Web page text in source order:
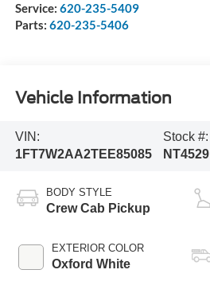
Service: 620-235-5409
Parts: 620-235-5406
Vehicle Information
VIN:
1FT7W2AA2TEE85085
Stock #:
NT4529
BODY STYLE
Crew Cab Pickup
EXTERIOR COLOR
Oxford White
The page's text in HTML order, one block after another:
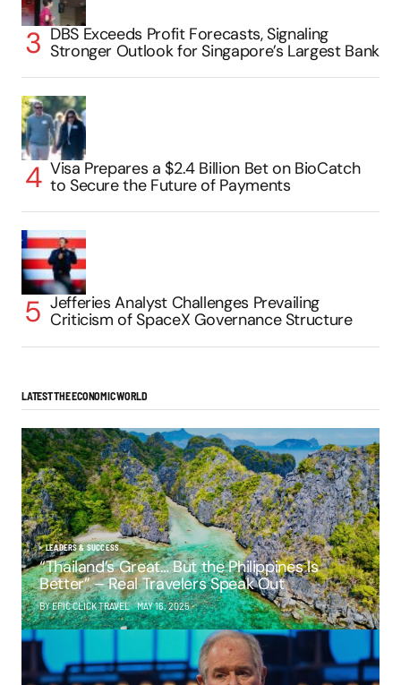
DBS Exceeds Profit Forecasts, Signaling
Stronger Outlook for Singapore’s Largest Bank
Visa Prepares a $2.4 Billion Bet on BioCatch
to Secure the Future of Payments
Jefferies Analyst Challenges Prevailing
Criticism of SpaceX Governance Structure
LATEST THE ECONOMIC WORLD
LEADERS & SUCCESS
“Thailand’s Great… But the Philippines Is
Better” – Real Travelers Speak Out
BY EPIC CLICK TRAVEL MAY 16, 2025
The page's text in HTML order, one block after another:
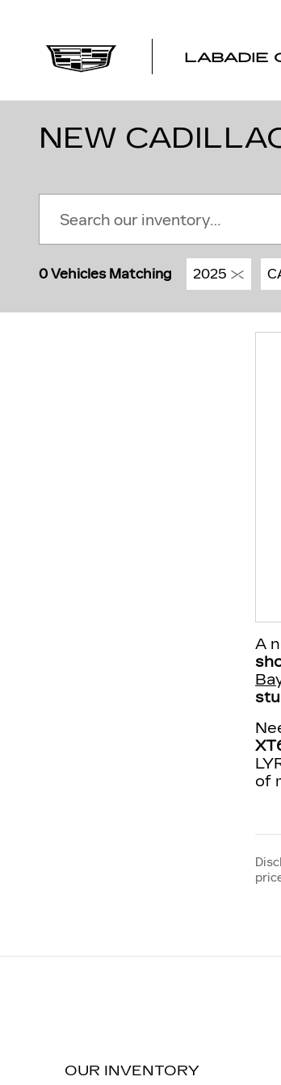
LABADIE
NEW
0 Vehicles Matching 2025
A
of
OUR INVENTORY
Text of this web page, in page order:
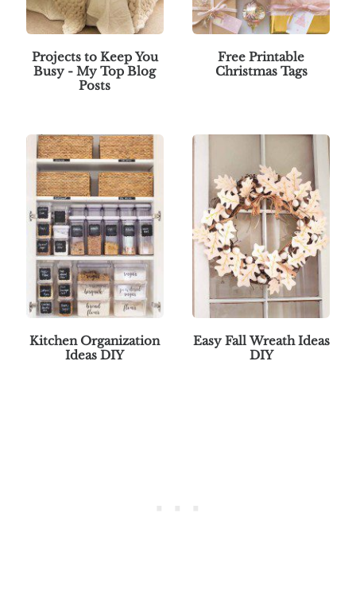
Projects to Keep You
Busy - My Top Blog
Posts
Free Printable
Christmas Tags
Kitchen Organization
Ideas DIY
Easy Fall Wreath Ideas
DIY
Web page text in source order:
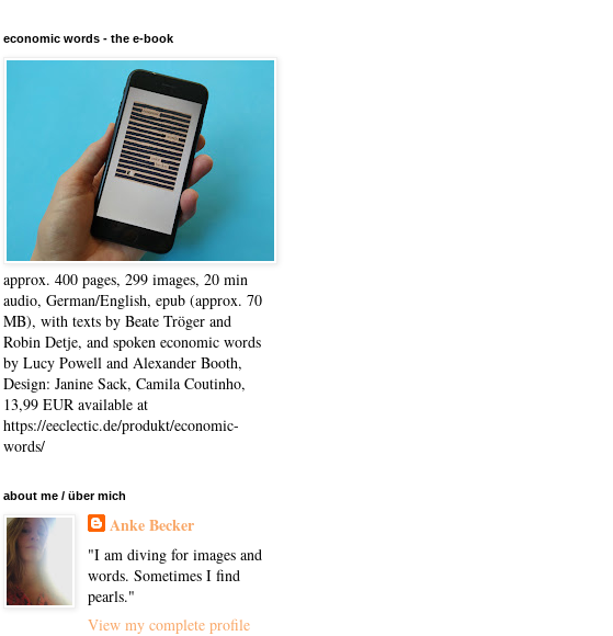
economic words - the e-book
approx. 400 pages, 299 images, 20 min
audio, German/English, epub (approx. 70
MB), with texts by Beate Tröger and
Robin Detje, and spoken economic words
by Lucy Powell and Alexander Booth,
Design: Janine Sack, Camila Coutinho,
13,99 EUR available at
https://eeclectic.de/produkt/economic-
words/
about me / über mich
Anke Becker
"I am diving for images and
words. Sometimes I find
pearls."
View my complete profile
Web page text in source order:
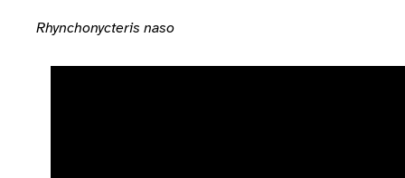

▬▬▬▬▬▬

- _Task to carry out_: Return all of the material exactly, without pictures.

- _Result of this exercise_:
Web page text in source order:
Service: 620-235-5409
Parts: 620-235-5406
Vehicle Information
VIN:
1FT7W2AA2TEE85085
Stock #:
NT4529
BODY STYLE
Crew Cab Pickup
EXTERIOR COLOR
Oxford White
The page's text in HTML order, one block after another:
DBS Exceeds Profit Forecasts, Signaling
Stronger Outlook for Singapore’s Largest Bank
Visa Prepares a $2.4 Billion Bet on BioCatch
to Secure the Future of Payments
Jefferies Analyst Challenges Prevailing
Criticism of SpaceX Governance Structure
LATEST THE ECONOMIC WORLD
LEADERS & SUCCESS
“Thailand’s Great… But the Philippines Is
Better” – Real Travelers Speak Out
BY EPIC CLICK TRAVEL MAY 16, 2025
The page's text in HTML order, one block after another:
LABADIE
NEW
0 Vehicles Matching 2025
A
of
OUR INVENTORY
Text of this web page, in page order:
Projects to Keep You
Busy - My Top Blog
Posts
Free Printable
Christmas Tags
Kitchen Organization
Ideas DIY
Easy Fall Wreath Ideas
DIY
Web page text in source order:
economic words - the e-book
approx. 400 pages, 299 images, 20 min
audio, German/English, epub (approx. 70
MB), with texts by Beate Tröger and
Robin Detje, and spoken economic words
by Lucy Powell and Alexander Booth,
Design: Janine Sack, Camila Coutinho,
13,99 EUR available at
https://eeclectic.de/produkt/economic-
words/
about me / über mich
Anke Becker
"I am diving for images and
words. Sometimes I find
pearls."
View my complete profile
Web page text in source order:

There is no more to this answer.